Looks like I need to spend some time in the backend code to get
a better understanding of it.
> The error you show above happens deep inside the FS implementations' DAG
> layer, as a sanity check on a text-base before apply a delta to it. It's
> probably comparing the checksum stored in the FS for a given text-base
> against the checksum coming across the wire as the delta-base checksum. The
> FS layer doesn't accept untrusted checksums. That is, you can't tell the FS
> what the checksum for a file's contents are -- you can only tell it the
> file's contents, and you can tell it what you expect the checksum to be
> after you store new file contents. I suspect the customer had actual
> repository corruption that was only detectable by svnsync after the fact
> because svnsync had nothing to do (directly, at least) with that corruption
> in the first place.
And what does the code do if the content stored doesn't match the
expected checksum? As far as I understand, the sequence of events
if everything works fine is something like this:
- syncsync wants to commit r40
expected checksum: 0beec7b5ea3f0fdbc95d0dd47f3c5bc275da8a33 ]
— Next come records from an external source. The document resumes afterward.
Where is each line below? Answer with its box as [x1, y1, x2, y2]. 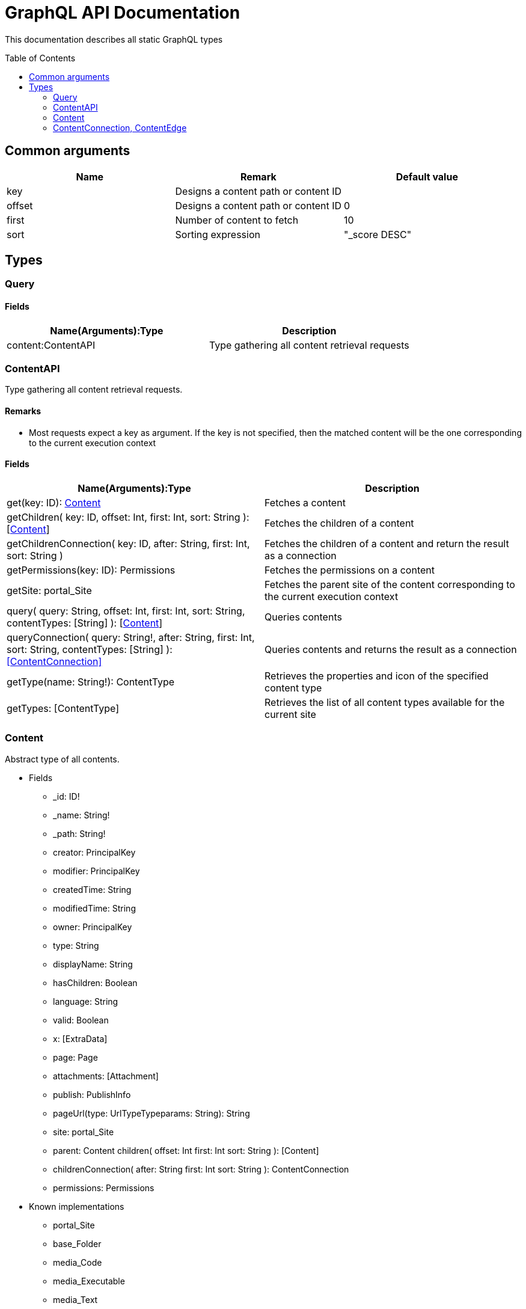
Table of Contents [5, 52, 76, 63]
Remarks [5, 406, 41, 417]
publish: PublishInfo [53, 1089, 131, 1100]
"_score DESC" [344, 228, 412, 241]
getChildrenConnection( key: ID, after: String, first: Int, [7, 537, 250, 550]
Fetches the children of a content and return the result [265, 537, 509, 550]
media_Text [53, 1294, 98, 1305]
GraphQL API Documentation [5, 2, 240, 23]

- filesystem now has 'foo' stored in transaction. Expected checksum
matches the content read back from disk.
Everything looks fine so we can commit the transaction.
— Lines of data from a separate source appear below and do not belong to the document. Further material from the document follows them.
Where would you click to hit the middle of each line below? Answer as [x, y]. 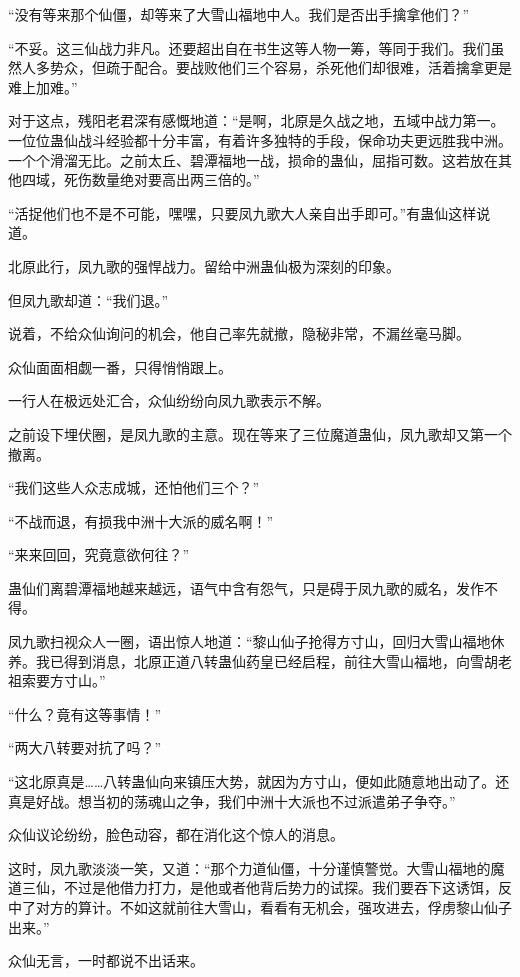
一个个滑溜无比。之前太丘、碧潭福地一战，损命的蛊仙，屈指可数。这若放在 [253, 159]
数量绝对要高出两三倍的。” [175, 179]
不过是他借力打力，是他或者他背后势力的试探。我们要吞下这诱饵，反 [287, 887]
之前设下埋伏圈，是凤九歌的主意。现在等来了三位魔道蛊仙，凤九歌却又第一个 [260, 433]
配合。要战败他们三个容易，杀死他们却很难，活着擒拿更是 [322, 67]
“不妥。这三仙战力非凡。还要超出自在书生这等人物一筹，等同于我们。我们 [249, 47]
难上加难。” [43, 86]
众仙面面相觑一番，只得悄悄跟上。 [120, 366]

(Are transactions being validated before they are committed?)
- svnsync tries committing r41:
expected checksum: 78b371f0ea1410abc62ccb9b7f40c34288a72e1a
expected base checksum: 0beec7b5ea3f0fdbc95d0dd47f3c5bc275da8a33 ]
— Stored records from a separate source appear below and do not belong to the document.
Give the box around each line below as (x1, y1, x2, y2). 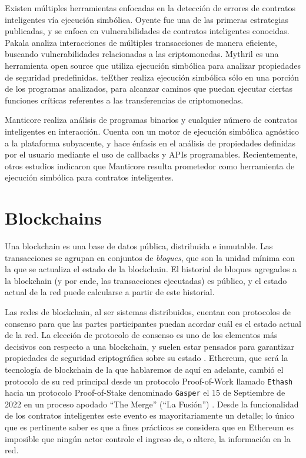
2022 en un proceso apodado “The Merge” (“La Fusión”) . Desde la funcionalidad (5, 397, 299, 410)
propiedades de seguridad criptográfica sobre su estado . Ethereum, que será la (5, 352, 288, 364)
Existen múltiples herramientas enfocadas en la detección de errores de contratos (5, 2, 295, 14)
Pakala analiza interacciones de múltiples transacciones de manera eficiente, (5, 36, 277, 48)
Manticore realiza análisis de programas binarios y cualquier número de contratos (5, 113, 298, 126)
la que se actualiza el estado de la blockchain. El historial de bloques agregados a (5, 263, 297, 275)
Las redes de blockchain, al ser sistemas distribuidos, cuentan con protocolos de (5, 306, 291, 317)
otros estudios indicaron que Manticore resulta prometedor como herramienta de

Now, as r41 is committed, the filesystem sees the base checksum
matches, the diff is applied, and the content becomes 'boo' in r41,
again matching the expected checksum.
It's probably more complicated than the above in reality.
But if this is the gist of it, what went wrong at the customer site?
Did the wrong content get stored in r40? Or was the expected base checksum
transmitted wrongly when the commit of r41 was attempted? And how can we tell?
Note again that removing r40 fixed the problem.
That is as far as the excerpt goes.